Christine, please contact me as soon as your website is up. I have a website and blog that get fair traffic and will put a link up for you. And thank you for doing this, it is something I have dreamed of doing myself.
Bless you,

Tracey


----------



## wildhorsemoon (May 10, 2008)

*Email*

here is my email address [email protected]

Tracey


----------



## Kirsti Arndt (Jun 23, 2008)

where are you located? let me know what i can do to help
i am in chicago land-dont have a ton of money but if i can help count me in
[email protected]


----------



## FutureVetGirl (Aug 5, 2008)

This has only recently become a dream of mine. I want to rescue animals. Not just horses, but dogs, cats, cows, goats, and more. I don't know whether God will have me do this in the US, or in Serbia. But I do know that wherever He leads me, I will be there. This is my dream, and something I can live for.

My email is - [email protected]

Email me for almost anything... (I'm low on money... sry)


----------



## wildhorsemoon (May 10, 2008)

*Helping out*

Kirsti, I already like you ! 

We can help get the word out, which will help find the big money people, so do keep us in mind.

Futurevetgirl, I live with 6 rescue dogs and they are a blessing to me.

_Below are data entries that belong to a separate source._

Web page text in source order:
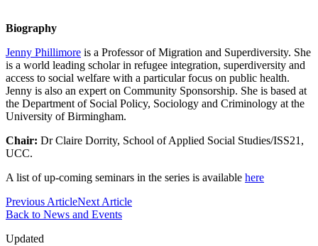
Biography
Jenny Phillimore is a Professor of Migration and Superdiversity. She
is a world leading scholar in refugee integration, superdiversity and
access to social welfare with a particular focus on public health.
Jenny is also an expert on Community Sponsorship. She is based at
the Department of Social Policy, Sociology and Criminology at the
University of Birmingham.
Chair: Dr Claire Dorrity, School of Applied Social Studies/ISS21,
UCC.
A list of up-coming seminars in the series is available here
Previous ArticleNext Article
Back to News and Events
Updated
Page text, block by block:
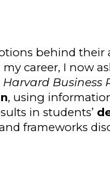
behind their
career, I now
Harvard Business
, using
in students’
frameworks
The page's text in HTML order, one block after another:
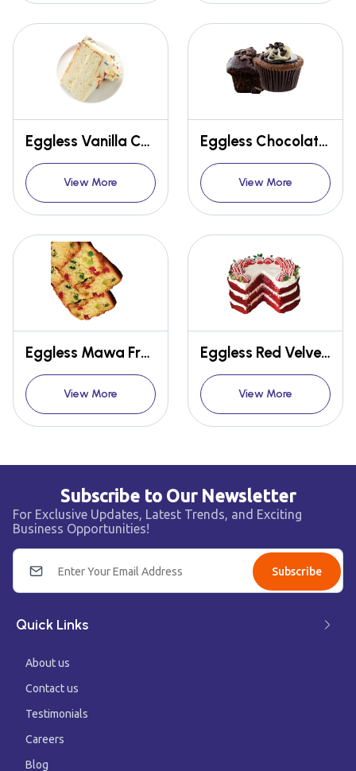
Eggless Vanilla Concentrate
View More
Eggless Chocolate Muffin Premix
View More
Eggless Mawa Fruit Cake Premix
View More
Eggless Red Velvet Cake Premix
View More
Subscribe to Our Newsletter
For Exclusive Updates, Latest Trends, and Exciting
Business Opportunities!
Subscribe
Quick Links
About us
Contact us
Testimonials
Careers
Blog
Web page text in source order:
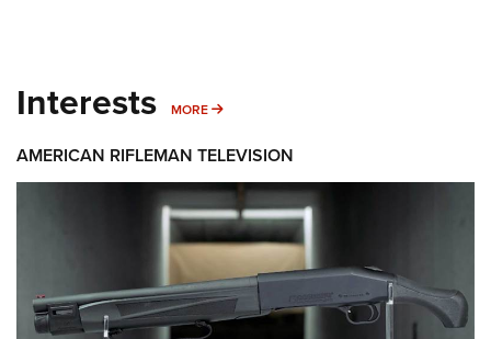
Interests MORE MORE INTERESTS
AMERICAN RIFLEMAN TELEVISION
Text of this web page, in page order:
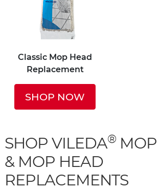
Classic Mop Head
Replacement
SHOP NOW
SHOP VILEDA® MOP
& MOP HEAD
REPLACEMENTS
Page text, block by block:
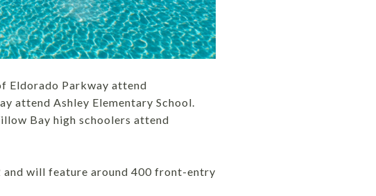
Eldorado Parkway attend
attend Ashley Elementary School.
Bay high schoolers attend
and will feature around 400 front-entry
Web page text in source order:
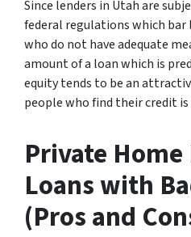
Since lenders in Utah are
federal regulations which
who do not have adequate
amount of a loan which is
equity tends to be an
people who find their credit
Private
Loans with
(Pros and
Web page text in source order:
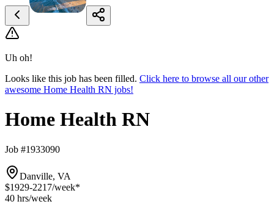
Uh oh!
Looks like this job has been filled. Click here to browse all our other
awesome Home Health RN jobs!
Home Health RN
Job #1933090
Danville, VA
$1929-2217/week*
40 hrs/week
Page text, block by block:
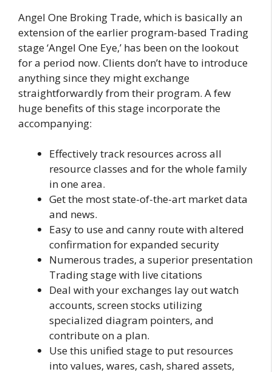
Angel One Broking Trade, which is basically an
extension of the earlier program-based Trading
stage ‘Angel One Eye,’ has been on the lookout
for a period now. Clients don’t have to introduce
anything since they might exchange
straightforwardly from their program. A few
huge benefits of this stage incorporate the
accompanying:
Effectively track resources across all
resource classes and for the whole family
in one area.
Get the most state-of-the-art market data
and news.
Easy to use and canny route with altered
confirmation for expanded security
Numerous trades, a superior presentation
Trading stage with live citations
Deal with your exchanges lay out watch
accounts, screen stocks utilizing
specialized diagram pointers, and
contribute on a plan.
Use this unified stage to put resources
into values, wares, cash, shared assets,
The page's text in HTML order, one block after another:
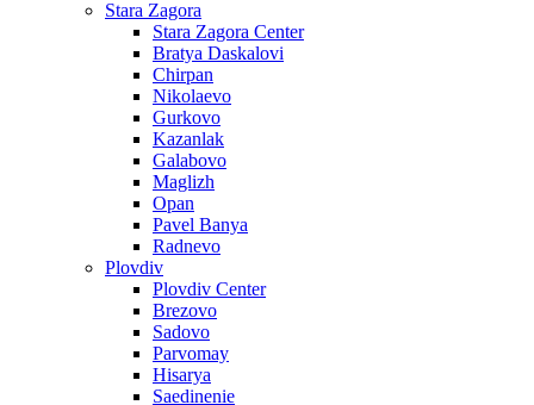
Stara Zagora
Stara Zagora Center
Bratya Daskalovi
Chirpan
Nikolaevo
Gurkovo
Kazanlak
Galabovo
Maglizh
Opan
Pavel Banya
Radnevo
Plovdiv
Plovdiv Center
Brezovo
Sadovo
Parvomay
Hisarya
Saedinenie
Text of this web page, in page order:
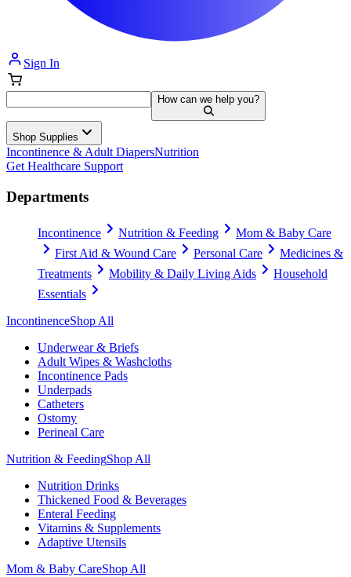
Sign In
How can we help you?
Shop Supplies
Incontinence & Adult DiapersNutrition
Get Healthcare Support
Departments
Incontinence Nutrition & Feeding
Mom & Baby Care
First Aid & Wound Care
Personal Care
Medicines &
Treatments
Mobility & Daily Living Aids
Household
Essentials
IncontinenceShop All
Underwear & Briefs
Adult Wipes & Washcloths
Incontinence Pads
Underpads
Catheters
Ostomy
Perineal Care
Nutrition & FeedingShop All
Nutrition Drinks
Thickened Food & Beverages
Enteral Feeding
Vitamins & Supplements
Adaptive Utensils
Mom & Baby CareShop All
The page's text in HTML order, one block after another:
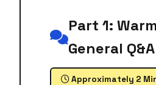
Part 1:
General Q&A
Approximately 2
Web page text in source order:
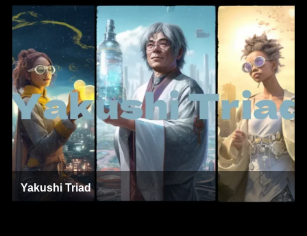
Yakushi Triad
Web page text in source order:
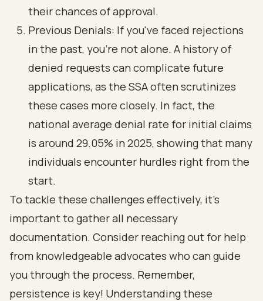
their chances of approval.
Previous Denials: If you've faced rejections
in the past, you’re not alone. A history of
denied requests can complicate future
applications, as the SSA often scrutinizes
these cases more closely. In fact, the
national average denial rate for initial claims
is around 29.05% in 2025, showing that many
individuals encounter hurdles right from the
start.
To tackle these challenges effectively, it’s
important to gather all necessary
documentation. Consider reaching out for help
from knowledgeable advocates who can guide
you through the process. Remember,
persistence is key! Understanding these
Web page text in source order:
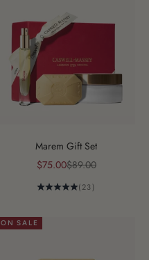
Marem Gift Set
Sale price
$75.00Regular price
$89.00
(23)
ON SALE
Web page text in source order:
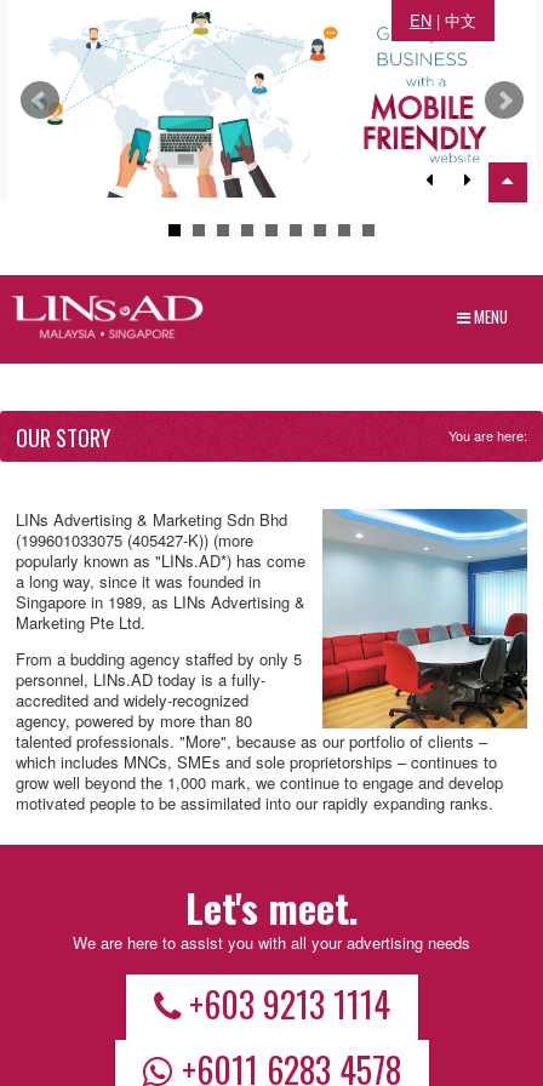
EN| 中文
MENU
OUR STORY You are here:
LINs Advertising & Marketing Sdn Bhd
(199601033075 (405427-K)) (more
popularly known as "LINs.AD*) has come
a long way, since it was founded in
Singapore in 1989, as LINs Advertising &
Marketing Pte Ltd.
From a budding agency staffed by only 5
personnel, LINs.AD today is a fully-
accredited and widely-recognized
agency, powered by more than 80
talented professionals. "More", because as our portfolio of clients –
which includes MNCs, SMEs and sole proprietorships – continues to
grow well beyond the 1,000 mark, we continue to engage and develop
motivated people to be assimilated into our rapidly expanding ranks.
Let's meet.
We are here to assist you with all your advertising needs
+603 9213 1114
+6011 6283 4578
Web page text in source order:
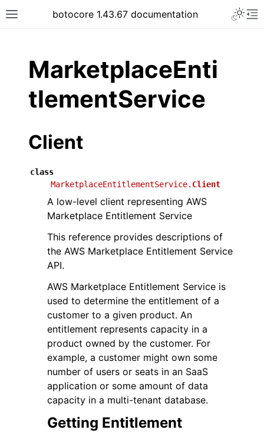
Toggle site navigation sidebar
botocore 1.43.67 documentation
navigation of Available Services
MarketplaceEnti
tlementService
Client
class
MarketplaceEntitlementService. Client
A low-level client representing AWS
Marketplace Entitlement Service
This reference provides descriptions of
the AWS Marketplace Entitlement Service
API.
AWS Marketplace Entitlement Service is
used to determine the entitlement of a
customer to a given product. An
entitlement represents capacity in a
product owned by the customer. For
example, a customer might own some
number of users or seats in an SaaS
application or some amount of data
capacity in a multi-tenant database.
Getting Entitlement
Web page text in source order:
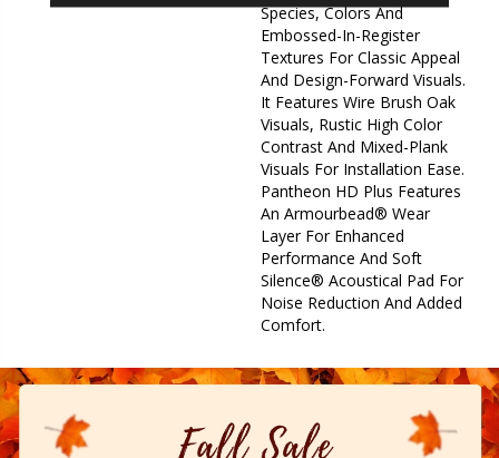
Species, Colors And
Embossed-In-Register
Textures For Classic Appeal
And Design-Forward Visuals.
It Features Wire Brush Oak
Visuals, Rustic High Color
Contrast And Mixed-Plank
Visuals For Installation Ease.
Pantheon HD Plus Features
An Armourbead® Wear
Layer For Enhanced
Performance And Soft
Silence® Acoustical Pad For
Noise Reduction And Added
Comfort.
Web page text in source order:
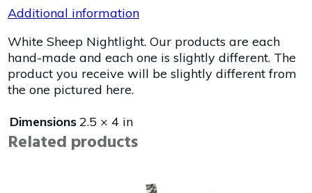
Additional information
White Sheep Nightlight. Our products are each
hand-made and each one is slightly different. The
product you receive will be slightly different from
the one pictured here.
Dimensions2.5 × 4 in
Related products
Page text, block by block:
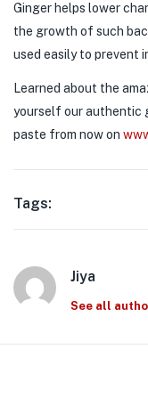
Ginger helps lower
the growth of such
used easily to prevent
Learned about the
yourself our authentic
paste from now on
Tags:
Jiya
See all
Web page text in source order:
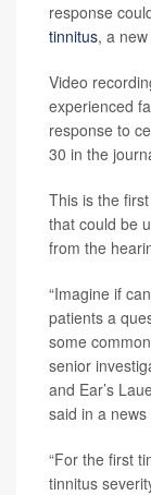
response
tinnitus, a
Video
experienced
response to
30 in the
This is the
that could be
from the
“Imagine if
patients a
some
senior
and Ear’s
said in a
“For the first
tinnitus
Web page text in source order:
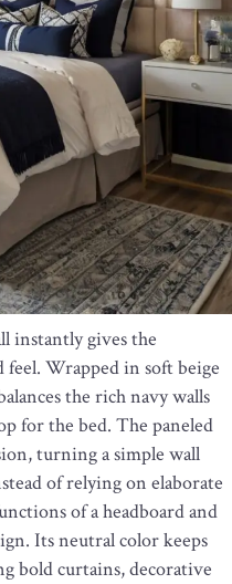
instantly gives the
Wrapped in soft beige
the rich navy walls
for the bed. The paneled
turning a simple wall
of relying on elaborate
of a headboard and
Its neutral color keeps
bold curtains, decorative
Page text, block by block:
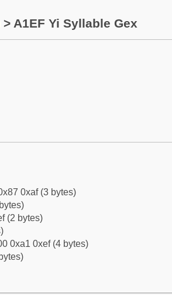
> A1EF Yi Syllable Gex
0xaf (3 bytes)
(2 bytes)
0xa1 0xef (4 bytes)
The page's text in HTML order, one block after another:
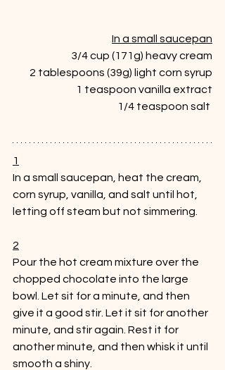
In a small saucepan
3/4 cup (171g) heavy cream
2 tablespoons (39g) light corn syrup
1 teaspoon vanilla extract
1/4 teaspoon salt
1
In a small saucepan, heat the cream,
corn syrup, vanilla, and salt until hot,
letting off steam but not simmering.
2
Pour the hot cream mixture over the
chopped chocolate into the large
bowl. Let sit for a minute, and then
give it a good stir. Let it sit for another
minute, and stir again. Rest it for
another minute, and then whisk it until
smooth a shiny.
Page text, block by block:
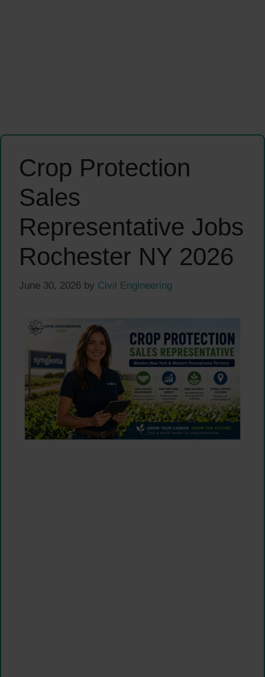
Crop Protection
Sales
Representative Jobs
Rochester NY 2026
June 30, 2026 by Civil Engineering
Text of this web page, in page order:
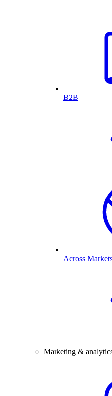
B2B
Across Markets
Marketing &
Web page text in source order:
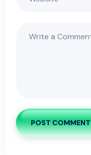
POST COMMENT
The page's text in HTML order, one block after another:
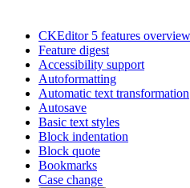
CKEditor 5 features overview
Feature digest
Accessibility support
Autoformatting
Automatic text transformation
Autosave
Basic text styles
Block indentation
Block quote
Bookmarks
Case change
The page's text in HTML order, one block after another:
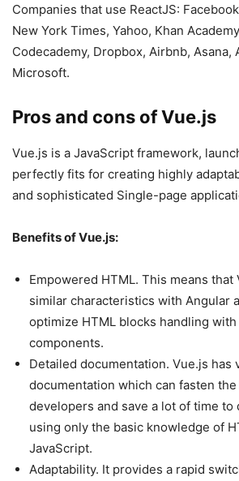
Companies that use ReactJS:
New York Times, Yahoo, Khan
Codecademy, Dropbox, Airbnb, Asana,
Microsoft.
Pros and cons of Vue.js
Vue.js is a JavaScript framework,
perfectly fits for creating highly
and sophisticated Single-page
Benefits of Vue.js:
Empowered HTML. This means that
similar characteristics with Angular
optimize HTML blocks handling
components.
Detailed documentation. Vue.js has
documentation which can fasten
developers and save a lot of time to
using only the basic knowledge of
JavaScript.
Adaptability. It provides a rapid
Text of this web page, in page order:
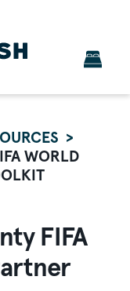
WORLD
FIFA
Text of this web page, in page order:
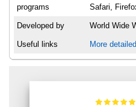
programs
Safari,
Developed by World Wide
Useful links More
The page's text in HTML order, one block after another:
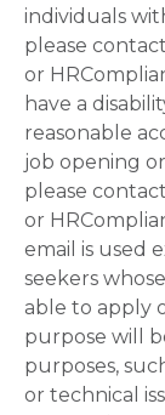
individuals
please
or
have a
reasonable
job opening
please
or
email is used
seekers
able to apply
purpose will
purposes,
or technical
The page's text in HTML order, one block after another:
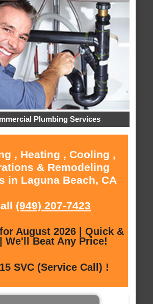
Plumbing Services
, Heating , Cooling ,
& Remodeling
in Laguna Beach, CA
(949) 207-7423
August 2026 | Quick &
We'll Beat Any Price!
SVC (Service Call) !
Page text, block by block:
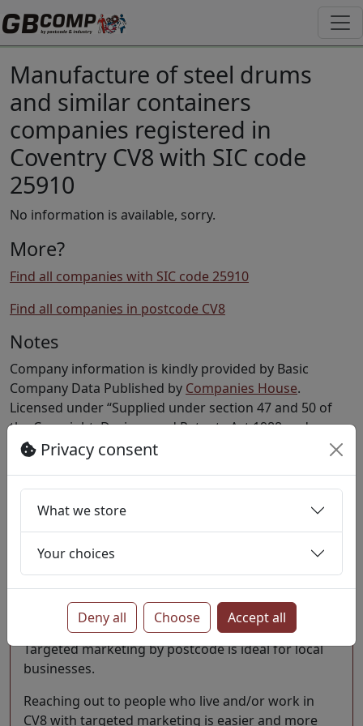
Manufacture of steel drums
and similar containers
companies registered in
Coventry CV8 with SIC code
25910
No information is available, sorry.
More?
Find all companies with SIC code 25910
Find all companies in postcode CV8
Notes
Company information is kindly provided by Basic
Company Data Published by Companies House.
Licensed under “Supplied under section 47 and 50 of
the Copyright, Designs and Patents Act 1988 and
Schedule 1 of the Database Regulations (SI
Marketing opportunities
Considering engaging with the people who live &
ideal for local businesses.
Targeted marketing by postcode is ideal for local
businesses.
Reaching out to people who live and/or work in
CV8 with targeted marketing is easier and more
Privacy consent
What we store
Your choices
Deny all Choose Accept all
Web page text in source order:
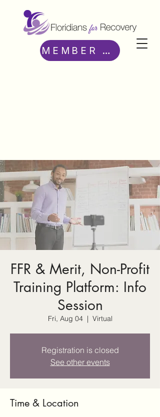
MEMBER ACCESS
FFR & Merit, Non-Profit
Training Platform: Info
Session
Fri, Aug 04
  |
Virtual
Registration is closed
See other events
Time & Location
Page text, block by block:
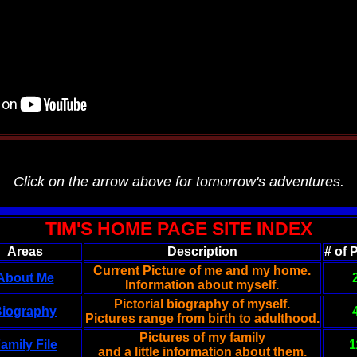
Click on the arrow above for tomorrow's adventures.
TIM'S HOME PAGE SITE INDEX
Areas Description
# of
Me
Current Picture of me and my home.
Information about myself.
Pictorial biography of myself.
Pictures range from birth to adulthood.
File
Pictures of my family
and a little information about them.
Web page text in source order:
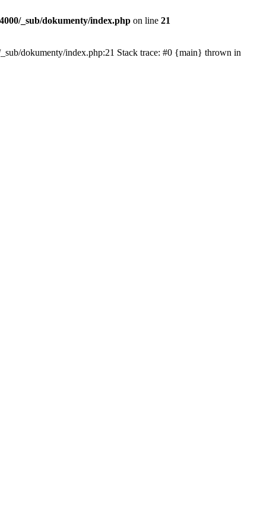
_sub/dokumenty/index.php on line 21
dokumenty/index.php:21 Stack trace: #0 {main} thrown in
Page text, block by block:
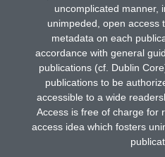
uncomplicated manner,
unimpeded, open access
metadata on each
accordance with general
publications (cf. Dublin
publications to be
accessible to a wide
Access is free of charge for
access idea which fosters
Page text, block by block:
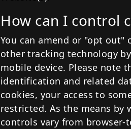
How can I control
You can amend or "opt
other tracking technology
mobile device. Please note
identification and related
cookies, your access to
restricted. As the means by
controls vary from browser-
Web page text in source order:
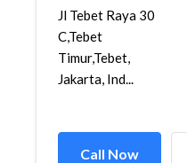
Jl Tebet Raya 30
C,Tebet
Timur,Tebet,
Jakarta, Ind...
Call Now
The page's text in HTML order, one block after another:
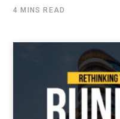
4 MINS READ
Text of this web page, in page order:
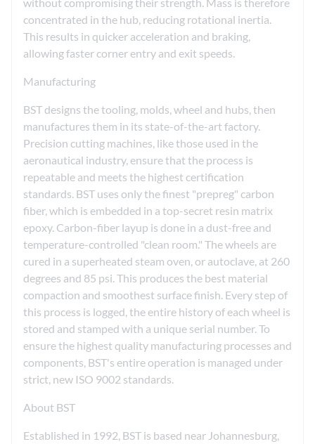
concentrated in the hub, reducing rotational inertia.
This results in quicker acceleration and braking,
allowing faster corner entry and exit speeds.
Manufacturing
BST designs the tooling, molds, wheel and hubs, then
manufactures them in its state-of-the-art factory.
Precision cutting machines, like those used in the
aeronautical industry, ensure that the process is
repeatable and meets the highest certification
standards. BST uses only the finest "prepreg" carbon
fiber, which is embedded in a top-secret resin matrix
epoxy. Carbon-fiber layup is done in a dust-free and
temperature-controlled "clean room." The wheels are
cured in a superheated steam oven, or autoclave, at 260
degrees and 85 psi. This produces the best material
compaction and smoothest surface finish. Every step of
this process is logged, the entire history of each wheel is
stored and stamped with a unique serial number. To
ensure the highest quality manufacturing processes and
components, BST's entire operation is managed under
strict, new ISO 9002 standards.
About BST
Established in 1992, BST is based near Johannesburg,
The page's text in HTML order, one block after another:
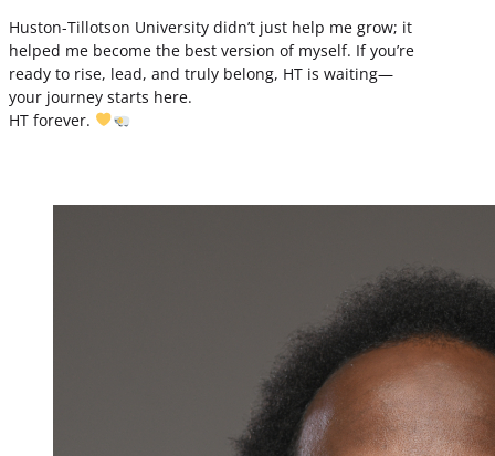
Huston-Tillotson University didn’t just help me grow; it
helped me become the best version of myself. If you’re
ready to rise, lead, and truly belong, HT is waiting—
your journey starts here.
HT forever.
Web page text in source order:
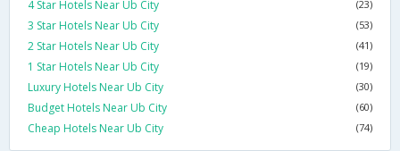
4 Star Hotels Near Ub City
(23)
3 Star Hotels Near Ub City (53)
2 Star Hotels Near Ub City (41)
1 Star Hotels Near Ub City (19)
Luxury Hotels Near Ub City (30)
Budget Hotels Near Ub City (60)
Cheap Hotels Near Ub City (74)
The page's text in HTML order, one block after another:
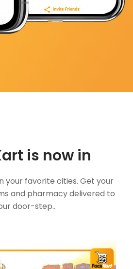
is now in
your favorite cities. Get your
and pharmacy delivered to
door-step..
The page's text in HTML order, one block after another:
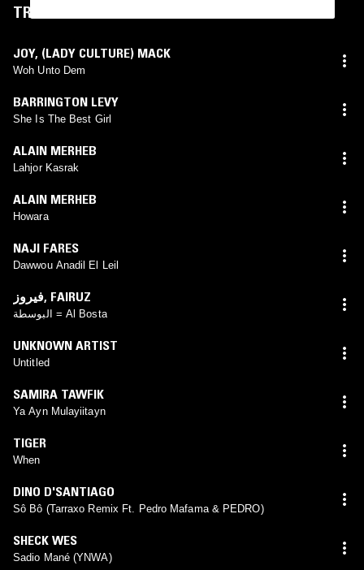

So I hope you will follow that dream. 

Tracey


----------



## TxHorseMom (Mar 4, 2007)

Just a word of caution. PLEASE be sure to do a thorough "checking out" of *any* rescue organization that you send money to. I like to donate to local rescues (when I'm not rescueing one myself) that I KNOW are legitimate and are run well. ie, not a "hoarder" or someone who is just trying to get free handouts. That way I can periodically check up on them to be sure that my money is doing some good.

I am always a bit skeptical when a "new" person comes on a forum/board asking for $$. They may be totally legitimate, but they may not. ANYONE can get a 503c. All it takes is filling out some forms.


----------